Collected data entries
□ □ □
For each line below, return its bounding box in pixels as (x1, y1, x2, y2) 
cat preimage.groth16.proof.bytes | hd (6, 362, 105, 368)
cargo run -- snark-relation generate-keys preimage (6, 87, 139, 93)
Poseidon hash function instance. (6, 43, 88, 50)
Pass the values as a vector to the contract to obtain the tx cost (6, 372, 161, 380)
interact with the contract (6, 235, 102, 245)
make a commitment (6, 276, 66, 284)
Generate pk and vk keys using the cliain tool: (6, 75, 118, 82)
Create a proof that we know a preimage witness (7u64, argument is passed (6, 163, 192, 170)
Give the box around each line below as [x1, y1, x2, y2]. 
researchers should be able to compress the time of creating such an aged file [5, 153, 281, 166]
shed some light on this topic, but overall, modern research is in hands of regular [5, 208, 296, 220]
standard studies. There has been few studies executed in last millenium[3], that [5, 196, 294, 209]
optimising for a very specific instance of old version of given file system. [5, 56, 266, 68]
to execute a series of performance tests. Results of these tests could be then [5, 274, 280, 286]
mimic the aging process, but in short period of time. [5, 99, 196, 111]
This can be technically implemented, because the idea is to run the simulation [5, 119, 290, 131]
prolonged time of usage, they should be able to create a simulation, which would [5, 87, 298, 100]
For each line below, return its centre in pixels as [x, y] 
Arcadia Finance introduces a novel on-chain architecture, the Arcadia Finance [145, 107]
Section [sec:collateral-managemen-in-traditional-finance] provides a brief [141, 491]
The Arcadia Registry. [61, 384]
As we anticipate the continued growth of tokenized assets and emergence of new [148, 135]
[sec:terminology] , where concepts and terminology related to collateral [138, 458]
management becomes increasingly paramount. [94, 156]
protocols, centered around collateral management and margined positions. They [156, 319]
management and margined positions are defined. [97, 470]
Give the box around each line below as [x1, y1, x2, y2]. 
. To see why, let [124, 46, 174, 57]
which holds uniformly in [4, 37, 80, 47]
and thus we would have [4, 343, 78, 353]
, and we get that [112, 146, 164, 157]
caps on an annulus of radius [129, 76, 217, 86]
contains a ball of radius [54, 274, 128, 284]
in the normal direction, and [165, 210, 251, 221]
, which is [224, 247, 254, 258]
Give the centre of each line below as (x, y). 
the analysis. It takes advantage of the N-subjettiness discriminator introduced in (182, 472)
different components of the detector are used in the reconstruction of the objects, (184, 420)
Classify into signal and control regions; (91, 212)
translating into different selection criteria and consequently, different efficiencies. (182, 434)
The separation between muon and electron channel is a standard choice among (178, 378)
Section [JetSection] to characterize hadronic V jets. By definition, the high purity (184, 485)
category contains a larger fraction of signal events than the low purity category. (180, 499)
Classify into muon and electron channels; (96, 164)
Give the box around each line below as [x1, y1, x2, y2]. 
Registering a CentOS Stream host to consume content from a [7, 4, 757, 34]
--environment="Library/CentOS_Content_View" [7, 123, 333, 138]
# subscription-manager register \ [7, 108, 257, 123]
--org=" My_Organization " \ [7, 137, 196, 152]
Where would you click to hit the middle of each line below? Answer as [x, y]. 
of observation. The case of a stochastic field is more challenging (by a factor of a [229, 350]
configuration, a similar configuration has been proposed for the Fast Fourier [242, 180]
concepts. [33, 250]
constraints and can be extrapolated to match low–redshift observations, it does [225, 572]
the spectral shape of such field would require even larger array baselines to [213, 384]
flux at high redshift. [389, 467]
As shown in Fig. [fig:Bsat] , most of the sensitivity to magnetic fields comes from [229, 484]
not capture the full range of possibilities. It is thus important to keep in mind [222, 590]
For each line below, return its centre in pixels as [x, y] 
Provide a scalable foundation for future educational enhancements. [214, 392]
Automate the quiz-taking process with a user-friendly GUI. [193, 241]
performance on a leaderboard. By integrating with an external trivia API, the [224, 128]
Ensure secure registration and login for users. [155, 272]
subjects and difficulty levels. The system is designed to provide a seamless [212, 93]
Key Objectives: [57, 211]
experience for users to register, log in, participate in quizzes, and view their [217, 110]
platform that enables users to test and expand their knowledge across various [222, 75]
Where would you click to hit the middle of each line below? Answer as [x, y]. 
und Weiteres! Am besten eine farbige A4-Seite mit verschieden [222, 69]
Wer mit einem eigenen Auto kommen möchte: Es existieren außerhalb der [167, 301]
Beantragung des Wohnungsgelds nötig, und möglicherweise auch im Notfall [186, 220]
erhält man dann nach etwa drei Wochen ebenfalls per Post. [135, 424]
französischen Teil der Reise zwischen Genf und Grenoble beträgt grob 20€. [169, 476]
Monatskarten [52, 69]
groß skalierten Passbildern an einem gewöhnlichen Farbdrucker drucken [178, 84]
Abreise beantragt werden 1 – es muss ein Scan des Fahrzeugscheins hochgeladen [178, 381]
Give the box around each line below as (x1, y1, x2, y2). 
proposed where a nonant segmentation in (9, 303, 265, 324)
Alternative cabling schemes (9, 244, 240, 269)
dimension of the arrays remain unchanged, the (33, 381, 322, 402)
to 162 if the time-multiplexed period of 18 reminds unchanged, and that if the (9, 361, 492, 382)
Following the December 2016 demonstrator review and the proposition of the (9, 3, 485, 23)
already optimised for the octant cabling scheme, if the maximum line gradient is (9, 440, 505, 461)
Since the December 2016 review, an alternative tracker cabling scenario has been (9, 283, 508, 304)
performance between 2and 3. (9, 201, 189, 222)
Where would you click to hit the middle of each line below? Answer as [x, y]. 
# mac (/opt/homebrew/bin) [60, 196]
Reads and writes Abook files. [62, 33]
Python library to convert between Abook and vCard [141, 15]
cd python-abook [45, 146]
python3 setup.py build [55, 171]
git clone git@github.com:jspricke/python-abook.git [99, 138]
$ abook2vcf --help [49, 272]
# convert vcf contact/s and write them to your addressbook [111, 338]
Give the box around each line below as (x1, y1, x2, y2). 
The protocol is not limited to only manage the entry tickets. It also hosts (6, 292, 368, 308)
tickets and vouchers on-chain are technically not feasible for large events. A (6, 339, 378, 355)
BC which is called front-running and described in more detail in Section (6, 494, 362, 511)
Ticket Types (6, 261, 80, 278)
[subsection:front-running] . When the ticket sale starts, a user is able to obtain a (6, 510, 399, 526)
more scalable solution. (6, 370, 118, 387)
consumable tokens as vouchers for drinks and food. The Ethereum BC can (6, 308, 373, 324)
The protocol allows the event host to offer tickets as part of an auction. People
□ □ □
=== Your goal ===
What you write should match, character for character, the lines from the one with "[subsection:front-running] . When" to the end of the data, both included.

=== Exercise answer ===
[subsection:front-running] . When the ticket sale starts, a user is able to obtain a (6, 510, 399, 526)
more scalable solution. (6, 370, 118, 387)
consumable tokens as vouchers for drinks and food. The Ethereum BC can (6, 308, 373, 324)
The protocol allows the event host to offer tickets as part of an auction. People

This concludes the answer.